===== Listed records
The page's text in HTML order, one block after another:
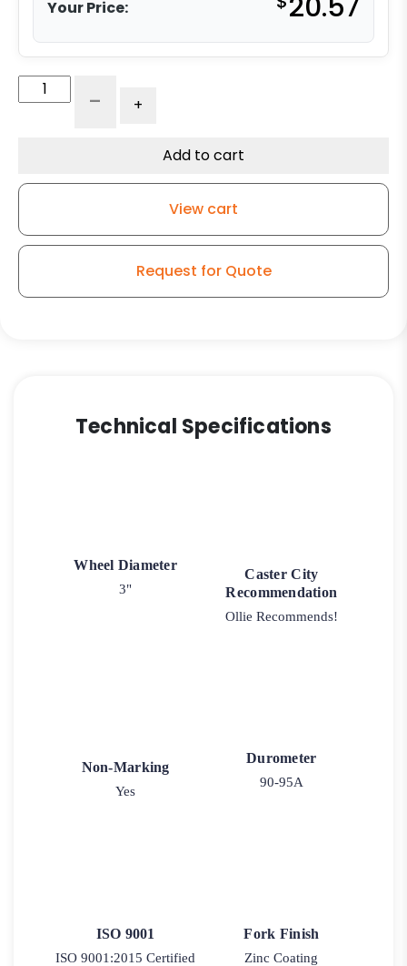
Your Price:
Gray
quantity
- +
Add to cart
View cart
Request for Quote
Technical Specifications
Wheel Diameter
3"
Caster City
Recommendation
Ollie Recommends!
Non-Marking
Yes
Durometer
90-95A
ISO 9001
ISO 9001:2015 Certified
Fork Finish
Zinc Coating
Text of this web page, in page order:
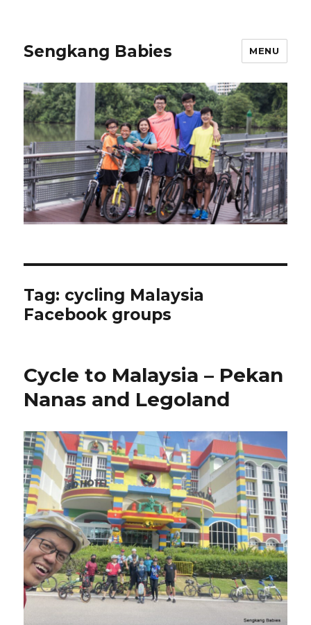
Sengkang Babies MENU
Tag: cycling Malaysia
Facebook groups
Cycle to Malaysia – Pekan
Nanas and Legoland
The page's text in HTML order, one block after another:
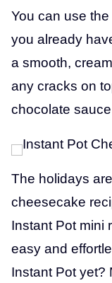
You can use
you already
a smooth,
any cracks on
chocolate
The holidays
cheesecake
Instant Pot mini
easy and
Instant Pot yet?
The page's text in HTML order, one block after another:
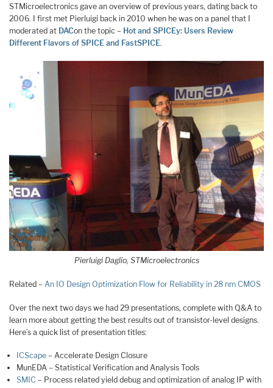
STMicroelectronics gave an overview of previous years, dating back to
2006. I first met Pierluigi back in 2010 when he was on a panel that I
moderated at DACon the topic – Hot and SPICEy: Users Review
Different Flavors of SPICE and FastSPICE.
Pierluigi Daglio, STMicroelectronics
Related – An IO Design Optimization Flow for Reliability in 28 nm CMOS
Over the next two days we had 29 presentations, complete with Q&A to
learn more about getting the best results out of transistor-level designs.
Here’s a quick list of presentation titles:
ICScape – Accelerate Design Closure
MunEDA – Statistical Verification and Analysis Tools
SMIC – Process related yield debug and optimization of analog IP with
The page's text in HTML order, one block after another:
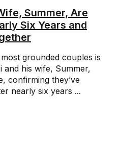
Summer, Are
Six Years and
grounded couples is
and his wife, Summer,
confirming they’ve
nearly six years ...
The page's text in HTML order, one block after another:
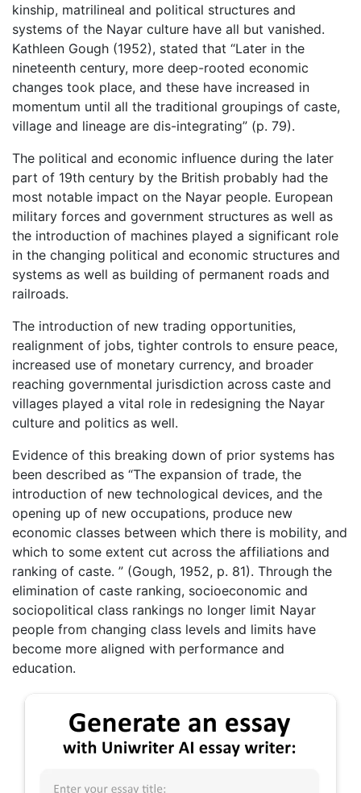
kinship, matrilineal and political structures and
systems of the Nayar culture have all but vanished.
Kathleen Gough (1952), stated that “Later in the
nineteenth century, more deep-rooted economic
changes took place, and these have increased in
momentum until all the traditional groupings of caste,
village and lineage are dis-integrating” (p. 79).
The political and economic influence during the later
part of 19th century by the British probably had the
most notable impact on the Nayar people. European
military forces and government structures as well as
the introduction of machines played a significant role
in the changing political and economic structures and
systems as well as building of permanent roads and
railroads.
The introduction of new trading opportunities,
realignment of jobs, tighter controls to ensure peace,
increased use of monetary currency, and broader
reaching governmental jurisdiction across caste and
villages played a vital role in redesigning the Nayar
culture and politics as well.
Evidence of this breaking down of prior systems has
been described as “The expansion of trade, the
introduction of new technological devices, and the
opening up of new occupations, produce new
economic classes between which there is mobility, and
which to some extent cut across the affiliations and
ranking of caste. ” (Gough, 1952, p. 81). Through the
elimination of caste ranking, socioeconomic and
sociopolitical class rankings no longer limit Nayar
people from changing class levels and limits have
become more aligned with performance and
education.
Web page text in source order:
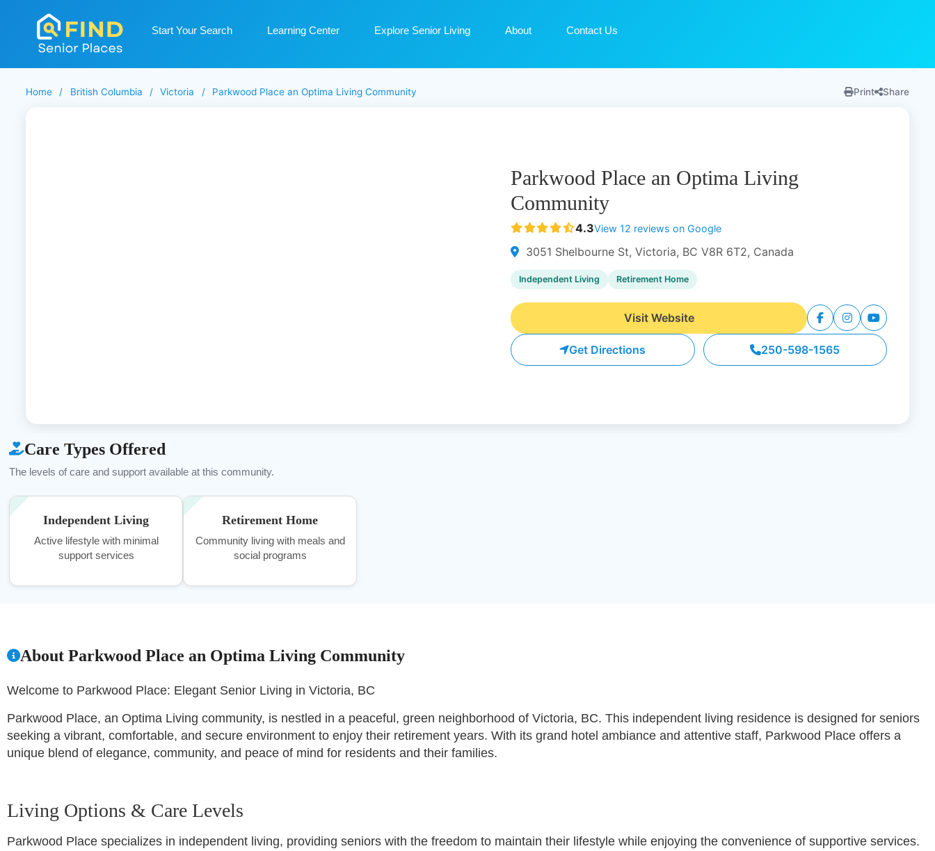
Start Your Search Learning Center Explore Senior Living About Contact Us
Home / British Columbia / Victoria / Parkwood Place an Optima Living Community Print Share
Parkwood Place an Optima Living
Community
4.3View 12 reviews on Google
3051 Shelbourne St, Victoria, BC V8R 6T2, Canada
Independent Living Retirement Home
Visit Website
Get Directions 250-598-1565
Care Types Offered
The levels of care and support available at this community.
Independent Living
Active lifestyle with minimal
support services
Retirement Home
Community living with meals and
social programs
About Parkwood Place an Optima Living Community
Welcome to Parkwood Place: Elegant Senior Living in Victoria, BC
Parkwood Place, an Optima Living community, is nestled in a peaceful, green neighborhood of Victoria, BC. This independent living residence is designed for seniors
seeking a vibrant, comfortable, and secure environment to enjoy their retirement years. With its grand hotel ambiance and attentive staff, Parkwood Place offers a
unique blend of elegance, community, and peace of mind for residents and their families.
Living Options & Care Levels
Parkwood Place specializes in independent living, providing seniors with the freedom to maintain their lifestyle while enjoying the convenience of supportive services.
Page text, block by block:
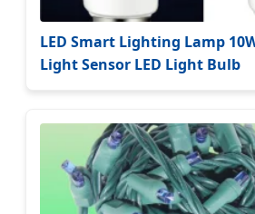
LED Smart Lighting Lamp
Light Sensor LED Light Bulb
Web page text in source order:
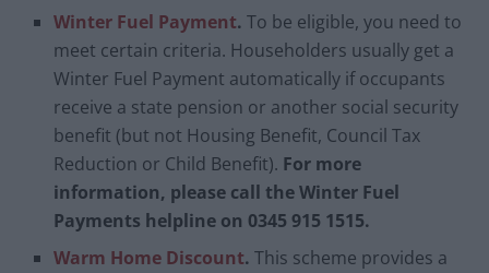
Winter Fuel Payment. To be eligible, you need to
meet certain criteria. Householders usually get a
Winter Fuel Payment automatically if occupants
receive a state pension or another social security
benefit (but not Housing Benefit, Council Tax
Reduction or Child Benefit). For more
information, please call the Winter Fuel
Payments helpline on 0345 915 1515.
Warm Home Discount. This scheme provides a
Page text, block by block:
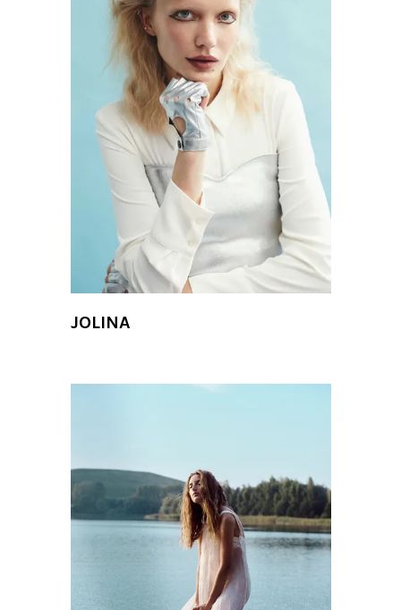
JOLINA
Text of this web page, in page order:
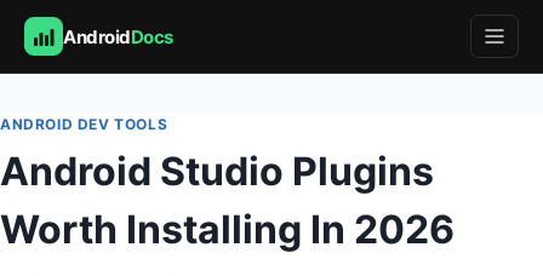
==========
● **Activity**
Write out the data precisely as given, excluding the pictures.

● **Result**
The page's text in HTML order, one block after another:
Your Price:
Gray
quantity
- +
Add to cart
View cart
Request for Quote
Technical Specifications
Wheel Diameter
3"
Caster City
Recommendation
Ollie Recommends!
Non-Marking
Yes
Durometer
90-95A
ISO 9001
ISO 9001:2015 Certified
Fork Finish
Zinc Coating
Text of this web page, in page order:
Sengkang Babies MENU
Tag: cycling Malaysia
Facebook groups
Cycle to Malaysia – Pekan
Nanas and Legoland
The page's text in HTML order, one block after another:
You can use
you already
a smooth,
any cracks on
chocolate
The holidays
cheesecake
Instant Pot mini
easy and
Instant Pot yet?
The page's text in HTML order, one block after another:
STMicroelectronics gave an overview of previous years, dating back to
2006. I first met Pierluigi back in 2010 when he was on a panel that I
moderated at DACon the topic – Hot and SPICEy: Users Review
Different Flavors of SPICE and FastSPICE.
Pierluigi Daglio, STMicroelectronics
Related – An IO Design Optimization Flow for Reliability in 28 nm CMOS
Over the next two days we had 29 presentations, complete with Q&A to
learn more about getting the best results out of transistor-level designs.
Here’s a quick list of presentation titles:
ICScape – Accelerate Design Closure
MunEDA – Statistical Verification and Analysis Tools
SMIC – Process related yield debug and optimization of analog IP with
The page's text in HTML order, one block after another:
Summer, Are
Six Years and
grounded couples is
and his wife, Summer,
confirming they’ve
nearly six years ...
The page's text in HTML order, one block after another:
kinship, matrilineal and political structures and
systems of the Nayar culture have all but vanished.
Kathleen Gough (1952), stated that “Later in the
nineteenth century, more deep-rooted economic
changes took place, and these have increased in
momentum until all the traditional groupings of caste,
village and lineage are dis-integrating” (p. 79).
The political and economic influence during the later
part of 19th century by the British probably had the
most notable impact on the Nayar people. European
military forces and government structures as well as
the introduction of machines played a significant role
in the changing political and economic structures and
systems as well as building of permanent roads and
railroads.
The introduction of new trading opportunities,
realignment of jobs, tighter controls to ensure peace,
increased use of monetary currency, and broader
reaching governmental jurisdiction across caste and
villages played a vital role in redesigning the Nayar
culture and politics as well.
Evidence of this breaking down of prior systems has
been described as “The expansion of trade, the
introduction of new technological devices, and the
opening up of new occupations, produce new
economic classes between which there is mobility, and
which to some extent cut across the affiliations and
ranking of caste. ” (Gough, 1952, p. 81). Through the
elimination of caste ranking, socioeconomic and
sociopolitical class rankings no longer limit Nayar
people from changing class levels and limits have
become more aligned with performance and
education.
Web page text in source order:
Start Your Search Learning Center Explore Senior Living About Contact Us
Home / British Columbia / Victoria / Parkwood Place an Optima Living Community Print Share
Parkwood Place an Optima Living
Community
4.3View 12 reviews on Google
3051 Shelbourne St, Victoria, BC V8R 6T2, Canada
Independent Living Retirement Home
Visit Website
Get Directions 250-598-1565
Care Types Offered
The levels of care and support available at this community.
Independent Living
Active lifestyle with minimal
support services
Retirement Home
Community living with meals and
social programs
About Parkwood Place an Optima Living Community
Welcome to Parkwood Place: Elegant Senior Living in Victoria, BC
Parkwood Place, an Optima Living community, is nestled in a peaceful, green neighborhood of Victoria, BC. This independent living residence is designed for seniors
seeking a vibrant, comfortable, and secure environment to enjoy their retirement years. With its grand hotel ambiance and attentive staff, Parkwood Place offers a
unique blend of elegance, community, and peace of mind for residents and their families.
Living Options & Care Levels
Parkwood Place specializes in independent living, providing seniors with the freedom to maintain their lifestyle while enjoying the convenience of supportive services.
Page text, block by block:
LED Smart Lighting Lamp
Light Sensor LED Light Bulb
Web page text in source order:
Winter Fuel Payment. To be eligible, you need to
meet certain criteria. Householders usually get a
Winter Fuel Payment automatically if occupants
receive a state pension or another social security
benefit (but not Housing Benefit, Council Tax
Reduction or Child Benefit). For more
information, please call the Winter Fuel
Payments helpline on 0345 915 1515.
Warm Home Discount. This scheme provides a
Page text, block by block:
JOLINA
Text of this web page, in page order:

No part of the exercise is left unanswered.